How to work with machine learning algorithms in embedded systems?

10.1k Views Asked by At

I'm doing a project to detect (classify) human activities using a ARM cortex-m0 microcontroller (Freedom - KL25Z) with an accelerometer. I intend to predict the activity of the user using machine learning.

The problem is, the cortex-m0 is not capable of processing training or predicting algorithms, so I would probably have to collect the data, train it in my computer and then embed it somehow, which I don't really know how to do it.

I saw some post in the internet saying that you can generate a matrix of weights and embed it in a microcontroller, so it would be a straightforward function to predict something ,based on the data you providing for this function. Would it be the right way of doing ?

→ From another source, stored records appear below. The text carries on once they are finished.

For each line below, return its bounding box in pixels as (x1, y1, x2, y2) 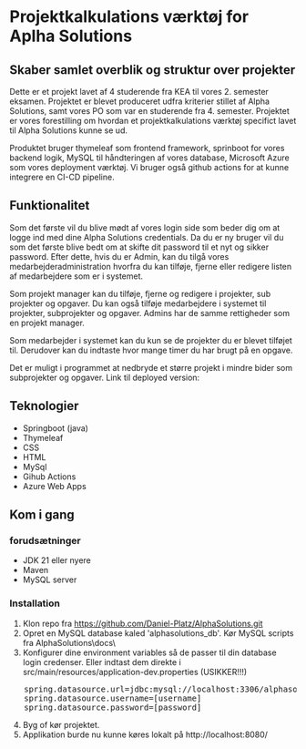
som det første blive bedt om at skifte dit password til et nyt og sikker (9, 241, 270, 252)
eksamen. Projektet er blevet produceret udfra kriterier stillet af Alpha (9, 96, 270, 107)
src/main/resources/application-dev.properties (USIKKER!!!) (22, 666, 248, 677)
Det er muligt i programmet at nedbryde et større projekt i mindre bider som (9, 362, 293, 373)
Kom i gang (9, 508, 75, 523)
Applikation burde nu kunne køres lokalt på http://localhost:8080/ (22, 729, 269, 740)
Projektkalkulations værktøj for (9, 6, 249, 27)
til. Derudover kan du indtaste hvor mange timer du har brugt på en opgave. (9, 344, 293, 355)
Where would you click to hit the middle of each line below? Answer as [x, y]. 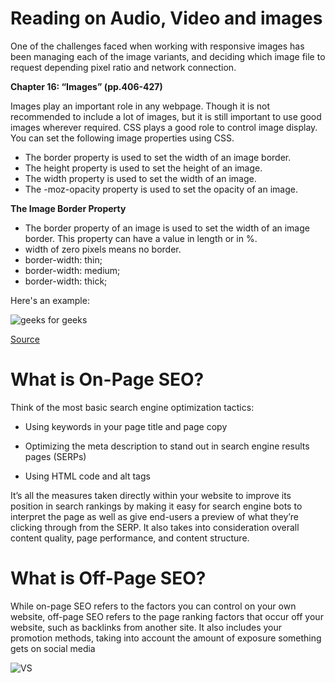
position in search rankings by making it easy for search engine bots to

Anyway my question is, how could I embedded a classification algorithm in a microcontroller?

I hope you guys can help me and give some guidance, I'm kind of lost here.

Thank you in advance.

3

There are 3 best solutions below

0
On BEST ANSWER

I've been thinking about doing this myself to solve a problem that I've had a hard time developing a heuristic for by hand.

You're going to have to write your own machine-learning methods, because there aren't any machine learning libraries out there suitable for low-end MCUs, as far as I know.

Depending on how hard the problem is, it may still be possible to develop and train a simple machine learning algorithm that performs well on a low-end MCU. After-all, some of the older/simpler machine learning methods were used with satisfactory results on hardware with similar constraints.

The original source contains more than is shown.